EXERCISE DATA: Begin

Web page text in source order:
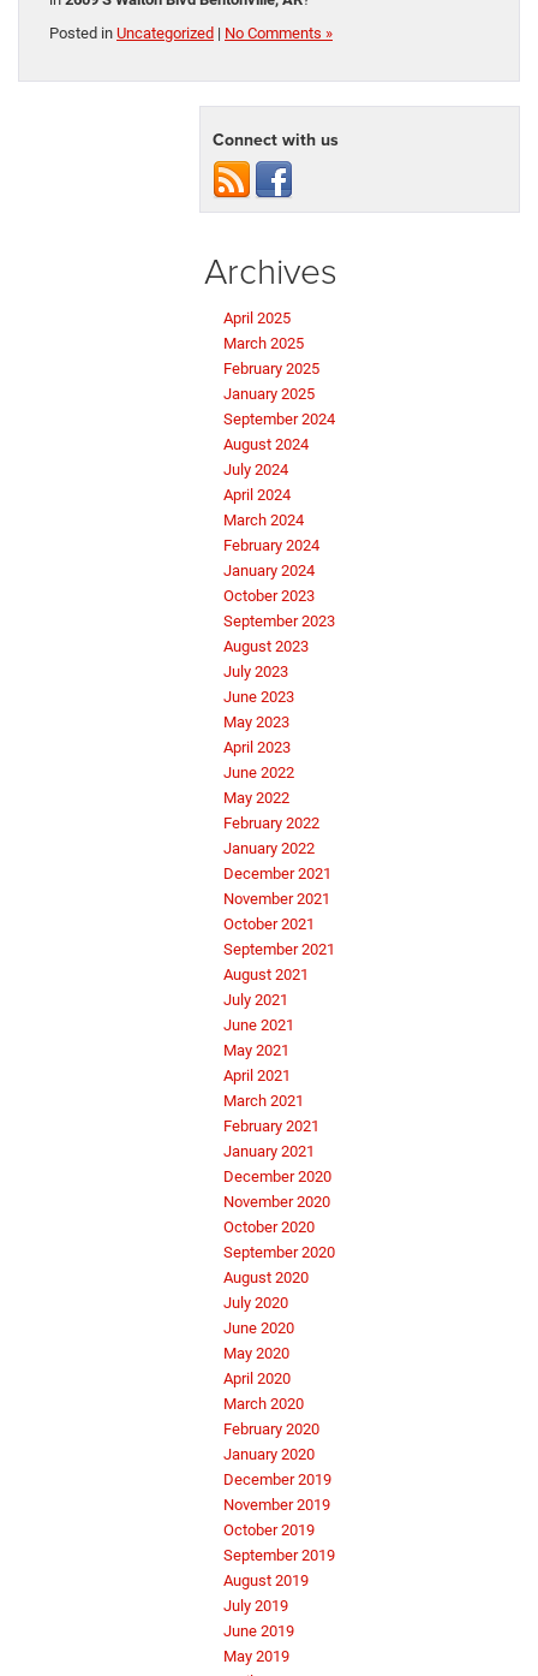
Posted in Uncategorized | No Comments »
Connect with us
Archives
April 2025
March 2025
February 2025
January 2025
September 2024
August 2024
July 2024
April 2024
March 2024
February 2024
January 2024
October 2023
September 2023
August 2023
July 2023
June 2023
May 2023
April 2023
June 2022
May 2022
February 2022
January 2022
December 2021
November 2021
October 2021
September 2021
August 2021
July 2021
June 2021
May 2021
April 2021
March 2021
February 2021
January 2021
December 2020
November 2020
October 2020
September 2020
August 2020
July 2020
June 2020
May 2020
April 2020
March 2020
February 2020
January 2020
December 2019
November 2019
October 2019
September 2019
August 2019
July 2019
June 2019
May 2019

EXERCISE DATA: End

• [REQUIRED WORK]: Give back the data exactly. Skip any images.

• [WRITTEN RESPONSE]:
Web page text in source order:
Posted in Uncategorized | No Comments »
Connect with us
Archives
April 2025
March 2025
February 2025
January 2025
September 2024
August 2024
July 2024
April 2024
March 2024
February 2024
January 2024
October 2023
September 2023
August 2023
July 2023
June 2023
May 2023
April 2023
June 2022
May 2022
February 2022
January 2022
December 2021
November 2021
October 2021
September 2021
August 2021
July 2021
June 2021
May 2021
April 2021
March 2021
February 2021
January 2021
December 2020
November 2020
October 2020
September 2020
August 2020
July 2020
June 2020
May 2020
April 2020
March 2020
February 2020
January 2020
December 2019
November 2019
October 2019
September 2019
August 2019
July 2019
June 2019
May 2019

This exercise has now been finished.